President Trump is making an aggressive push to bring the almost-four-year-old Ukraine war to a negotiated settlement. And Atlanticist hawks on both sides of the pond are doing all they can to thwart him. First came baseless claims that the peace deal was the product of one faction in the administration (led by Vice President JD Vance) and opposed by another (led by Secretary of State Marco Rubio).
Now comes a leaked recording, reported by Bloomberg, in which peace envoy Steve Witkoff is heard conferring with a Russian counterpart. “I know what it’s going to take to get a peace deal done,” Witkoff told a top Kremlin foreign-policy aide. “Donetsk and maybe a land swap somewhere. But I’m saying instead of talking like that, let’s talk more hopefully because I think we’re going to get to a deal here.”
Cue the overheated rhetoric from Capitol Hill, with congressional Republicans leading much of the charge. The recording is proof that “these ridiculous side shows and secret meetings need to stop,” said Brian Fitzpatrick (R-Pa.). Rep. Ted Lieu (D-Calif.), meanwhile, characterised Witkoff as an “actual traitor” who serves Moscow.
Let’s be adults here. Holding secret negotiations is pretty much part of Witkoff’s job description. Negotiated peace settlements rarely occur without some element of secrecy, from the Paris peace talks that ended the Revolutionary War to the negotiations at Ghent that concluded the War of 1812.
Would the Nixon administration have been able to end the Vietnam War if held to the trial-by-social-media standards of today? Richard Nixon authorised secret negotiations with North Vietnamese soon after his first election, carried out by Henry Kissinger. Meanwhile, it’s only a slight exaggeration to say that under Ronald Reagan, secret negotiations were practically the only kind that mattered to Washington.
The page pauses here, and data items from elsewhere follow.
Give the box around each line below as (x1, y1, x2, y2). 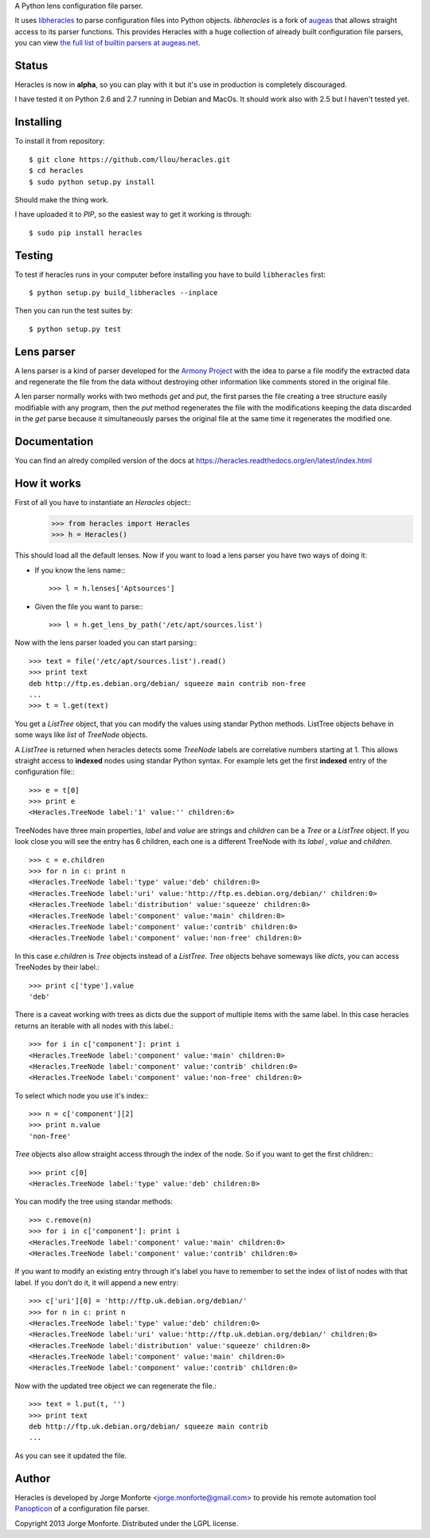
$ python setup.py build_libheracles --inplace (29, 288, 218, 298)
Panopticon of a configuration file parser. (14, 1504, 150, 1513)
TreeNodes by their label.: (14, 962, 100, 972)
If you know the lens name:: (34, 565, 126, 574)
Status (14, 58, 49, 72)
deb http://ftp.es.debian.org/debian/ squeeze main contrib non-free (29, 679, 307, 688)
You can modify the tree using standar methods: (14, 1197, 174, 1206)
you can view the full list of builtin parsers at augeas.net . (14, 38, 201, 48)

Witkoff’s alleged advice to a foreign country is also not without precedent. American negotiators in 1812, for instance, advised their British counterparts on the US’s domestic red lines. Fast-forward two centuries, and in 2012 Barack Obama told then-Russian President Dmitri Medvedev that he would have “more flexibility” to make deals once re-elected.
The truth is that Ukraine cannot win this war. It lacks the demographic and industrial capacity to overcome a country with a much larger population and industrial base. The onus is on the Euro-hawks and DC Atlanticists to explain why one more round of sanctions, or the transfer of this or that fancy weapons system, will change this fundamental dynamic. They can’t. These interventions will only prolong suffering, deepen economic strain across Europe, and make a negotiated settlement ever more elusive.